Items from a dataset
Content starts

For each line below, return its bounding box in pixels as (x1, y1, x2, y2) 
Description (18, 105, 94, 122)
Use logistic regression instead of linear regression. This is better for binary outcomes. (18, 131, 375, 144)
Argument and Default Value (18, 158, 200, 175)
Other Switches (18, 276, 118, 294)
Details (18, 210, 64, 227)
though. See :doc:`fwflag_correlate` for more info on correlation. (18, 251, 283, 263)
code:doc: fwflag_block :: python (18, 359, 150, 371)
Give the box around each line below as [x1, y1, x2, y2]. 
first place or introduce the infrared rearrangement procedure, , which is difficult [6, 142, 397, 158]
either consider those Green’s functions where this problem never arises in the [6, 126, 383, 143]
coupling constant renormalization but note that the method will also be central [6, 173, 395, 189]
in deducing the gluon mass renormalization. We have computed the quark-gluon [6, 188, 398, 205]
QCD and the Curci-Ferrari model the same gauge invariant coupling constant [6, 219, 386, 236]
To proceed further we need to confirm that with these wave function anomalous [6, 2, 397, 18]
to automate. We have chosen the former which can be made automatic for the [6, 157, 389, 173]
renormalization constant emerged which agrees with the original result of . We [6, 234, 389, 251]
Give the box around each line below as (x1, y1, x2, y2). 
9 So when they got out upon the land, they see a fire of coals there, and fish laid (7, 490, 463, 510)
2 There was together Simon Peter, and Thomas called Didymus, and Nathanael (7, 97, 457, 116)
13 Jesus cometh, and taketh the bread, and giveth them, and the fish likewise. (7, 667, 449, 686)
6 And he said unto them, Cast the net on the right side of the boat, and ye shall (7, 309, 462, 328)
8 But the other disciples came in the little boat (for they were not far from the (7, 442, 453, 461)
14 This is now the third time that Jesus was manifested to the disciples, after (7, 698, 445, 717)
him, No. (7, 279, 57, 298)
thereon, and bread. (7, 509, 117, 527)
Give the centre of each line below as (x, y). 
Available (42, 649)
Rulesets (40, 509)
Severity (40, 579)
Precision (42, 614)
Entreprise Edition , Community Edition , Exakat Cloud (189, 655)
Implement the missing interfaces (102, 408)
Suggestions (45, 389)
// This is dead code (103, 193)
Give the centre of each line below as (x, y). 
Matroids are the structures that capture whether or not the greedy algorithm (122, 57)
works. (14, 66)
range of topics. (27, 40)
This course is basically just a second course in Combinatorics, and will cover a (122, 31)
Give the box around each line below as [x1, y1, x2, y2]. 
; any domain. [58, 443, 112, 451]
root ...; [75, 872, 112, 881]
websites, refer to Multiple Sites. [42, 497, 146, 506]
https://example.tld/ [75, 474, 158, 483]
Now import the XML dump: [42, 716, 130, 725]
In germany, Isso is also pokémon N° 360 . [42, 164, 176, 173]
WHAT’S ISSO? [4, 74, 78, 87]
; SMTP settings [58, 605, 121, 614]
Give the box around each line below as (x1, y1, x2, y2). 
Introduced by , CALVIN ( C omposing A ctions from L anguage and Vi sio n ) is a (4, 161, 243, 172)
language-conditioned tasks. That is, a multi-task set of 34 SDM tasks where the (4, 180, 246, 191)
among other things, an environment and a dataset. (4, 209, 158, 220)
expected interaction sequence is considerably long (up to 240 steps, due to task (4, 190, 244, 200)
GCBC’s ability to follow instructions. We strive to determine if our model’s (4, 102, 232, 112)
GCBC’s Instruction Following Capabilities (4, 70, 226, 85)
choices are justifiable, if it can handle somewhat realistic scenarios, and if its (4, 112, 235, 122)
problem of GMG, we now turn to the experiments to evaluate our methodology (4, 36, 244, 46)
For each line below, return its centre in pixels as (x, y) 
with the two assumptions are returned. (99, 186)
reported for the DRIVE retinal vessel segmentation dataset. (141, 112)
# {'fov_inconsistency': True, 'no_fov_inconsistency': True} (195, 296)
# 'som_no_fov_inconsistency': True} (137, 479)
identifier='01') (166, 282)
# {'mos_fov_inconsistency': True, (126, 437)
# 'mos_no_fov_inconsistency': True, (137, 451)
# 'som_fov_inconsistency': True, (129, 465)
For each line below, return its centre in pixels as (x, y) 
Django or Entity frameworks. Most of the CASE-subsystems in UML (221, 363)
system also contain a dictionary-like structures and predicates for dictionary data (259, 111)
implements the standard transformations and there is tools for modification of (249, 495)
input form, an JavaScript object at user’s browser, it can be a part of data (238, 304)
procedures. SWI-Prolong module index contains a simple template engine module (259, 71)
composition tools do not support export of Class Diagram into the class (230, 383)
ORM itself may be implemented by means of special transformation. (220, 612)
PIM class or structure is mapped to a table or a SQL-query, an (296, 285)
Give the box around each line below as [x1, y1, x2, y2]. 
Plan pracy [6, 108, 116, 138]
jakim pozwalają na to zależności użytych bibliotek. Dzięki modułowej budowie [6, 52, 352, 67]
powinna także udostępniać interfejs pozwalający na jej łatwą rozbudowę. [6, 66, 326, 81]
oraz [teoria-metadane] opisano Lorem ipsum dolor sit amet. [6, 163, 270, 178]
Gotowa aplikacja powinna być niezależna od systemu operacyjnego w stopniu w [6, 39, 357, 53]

Content ends
Content starts

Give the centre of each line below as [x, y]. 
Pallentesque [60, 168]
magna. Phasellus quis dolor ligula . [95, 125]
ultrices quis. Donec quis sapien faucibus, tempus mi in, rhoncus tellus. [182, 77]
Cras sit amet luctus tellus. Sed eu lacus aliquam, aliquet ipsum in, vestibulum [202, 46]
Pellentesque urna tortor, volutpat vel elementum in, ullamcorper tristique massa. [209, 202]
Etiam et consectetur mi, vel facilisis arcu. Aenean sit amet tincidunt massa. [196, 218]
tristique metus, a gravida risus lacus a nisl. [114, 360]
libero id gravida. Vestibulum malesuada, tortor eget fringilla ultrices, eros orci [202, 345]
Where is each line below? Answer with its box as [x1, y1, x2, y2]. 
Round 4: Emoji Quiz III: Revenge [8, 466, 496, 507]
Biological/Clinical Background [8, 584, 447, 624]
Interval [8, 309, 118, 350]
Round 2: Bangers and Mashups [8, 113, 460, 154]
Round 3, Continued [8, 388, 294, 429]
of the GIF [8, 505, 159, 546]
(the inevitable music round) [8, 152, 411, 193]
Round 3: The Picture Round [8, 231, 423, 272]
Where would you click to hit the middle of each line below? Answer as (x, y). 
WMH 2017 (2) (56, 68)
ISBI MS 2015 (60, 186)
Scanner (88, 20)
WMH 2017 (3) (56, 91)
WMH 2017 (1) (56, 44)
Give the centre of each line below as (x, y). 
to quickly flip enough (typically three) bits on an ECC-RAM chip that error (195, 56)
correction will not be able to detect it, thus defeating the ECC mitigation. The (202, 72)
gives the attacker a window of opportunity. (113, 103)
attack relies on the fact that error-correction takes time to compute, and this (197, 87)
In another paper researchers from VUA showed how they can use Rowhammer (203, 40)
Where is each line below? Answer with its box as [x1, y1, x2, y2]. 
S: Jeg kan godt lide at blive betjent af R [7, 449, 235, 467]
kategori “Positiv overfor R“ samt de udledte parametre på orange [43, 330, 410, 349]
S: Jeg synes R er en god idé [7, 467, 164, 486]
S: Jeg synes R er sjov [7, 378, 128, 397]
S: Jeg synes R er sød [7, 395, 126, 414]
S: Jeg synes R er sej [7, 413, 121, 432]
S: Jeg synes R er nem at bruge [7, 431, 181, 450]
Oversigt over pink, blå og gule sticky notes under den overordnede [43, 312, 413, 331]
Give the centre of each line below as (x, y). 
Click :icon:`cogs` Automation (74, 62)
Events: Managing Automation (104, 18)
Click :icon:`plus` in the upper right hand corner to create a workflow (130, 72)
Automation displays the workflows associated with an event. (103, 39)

Content ends

▸ **YOUR OBJECTIVE**: Looking at the records above, return exactly the lines from the line with "9 So when they" to the line with "13 Jesus cometh, and", both ends included.

▸ **TASK OUTPUT**:
9 So when they got out upon the land, they see a fire of coals there, and fish laid (7, 490, 463, 510)
2 There was together Simon Peter, and Thomas called Didymus, and Nathanael (7, 97, 457, 116)
13 Jesus cometh, and taketh the bread, and giveth them, and the fish likewise. (7, 667, 449, 686)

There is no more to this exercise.